Sept heures trente. Le réveil s'éteint, c'est le signal, il faut que je me lève, me douche, m'habille vite fait pour filer au boulot. Un café vite avalé, un tartine et hop le métro. Tout le monde est entassé et fait la gueule. J'arrive à l'agence, un petit salut rapide aux collègues. On se raconte le week end. Rien que de très banal: une balade avec les gosses au bois de Vincennes, un ciné entre amis pour voir le dernier Tarantino. Personne ne parle de virée en voiture de sport à Deauville, ni de diner au chandelles dans un restau trois étoiles.
Premier client: il se plaint des frais bancaires trop élevés et m'accuse de profiter de la crise pour m'enrichir sur son dos. Je détourne la conversation en souriant. Il revient à la charge. Il repartira furieux et me mettra dans le même sac que le trader millionnaire se pavanant dans sa villa bord de mer.
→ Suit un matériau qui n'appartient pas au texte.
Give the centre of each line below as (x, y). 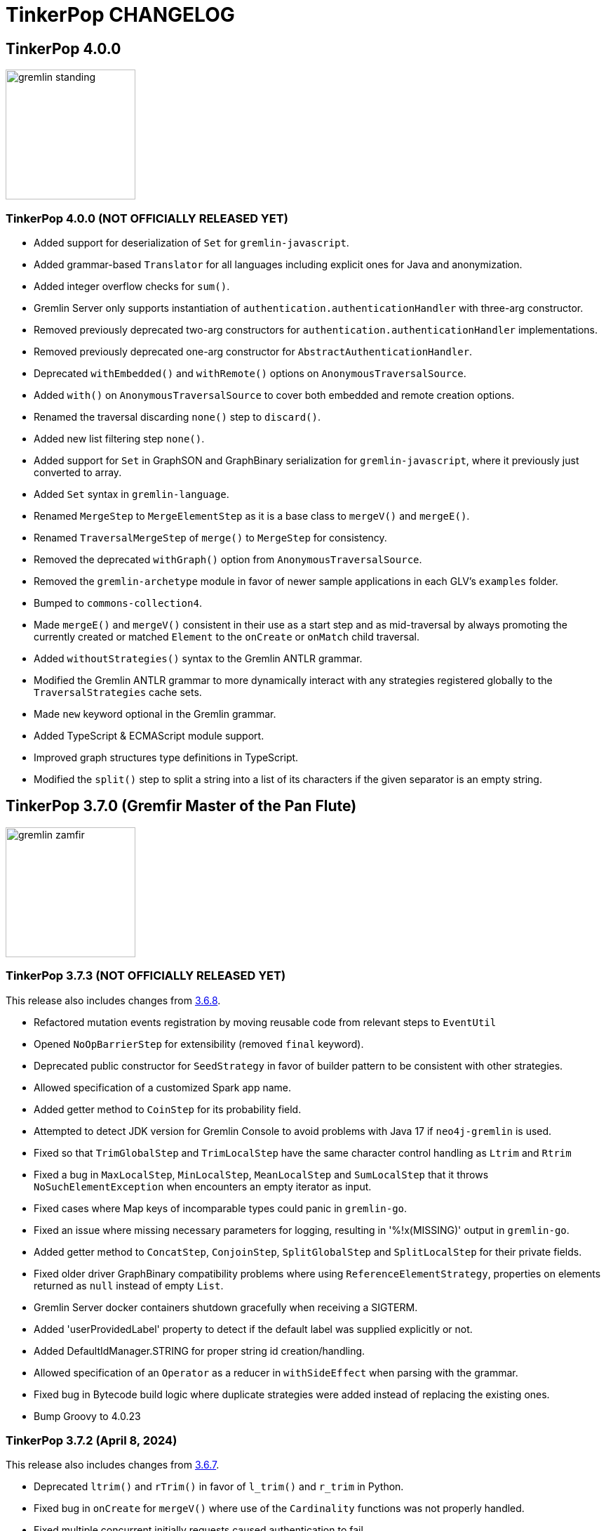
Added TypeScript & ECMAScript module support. (149, 735)
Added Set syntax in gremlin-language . (132, 494)
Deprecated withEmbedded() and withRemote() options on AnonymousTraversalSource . (250, 373)
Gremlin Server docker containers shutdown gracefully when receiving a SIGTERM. (226, 1307)
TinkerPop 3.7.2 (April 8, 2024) (92, 1440)
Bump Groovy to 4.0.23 (87, 1416)
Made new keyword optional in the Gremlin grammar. (155, 714)
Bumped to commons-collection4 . (118, 603)
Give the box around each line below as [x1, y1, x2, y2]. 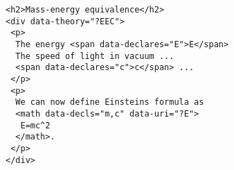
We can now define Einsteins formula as [15, 97, 204, 108]
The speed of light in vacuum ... [15, 51, 174, 61]
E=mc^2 [20, 120, 51, 130]

Pendant ce temps là, les gros bonnets de la banque qui touchent leurs jetons de présence et leurs stock options, sont bien au chaud à l'abri dans leurs bureaux au siège. Ils ne verront pas un seul client de la journée. Ils déjeuneront dans un restaurant gastronomique tout en se plaignant de la mauvaise publicité que leur font les médias. Pour nous, à l'agence, le déjeuner ce sera un plat tout prêt réchauffé au micro onde et vite avalé dans la petite cuisine au sous sol.
Et oui, tous les banquiers naissent libres et égaux en droit, mais certains banquiers sont plus égaux que d'autres...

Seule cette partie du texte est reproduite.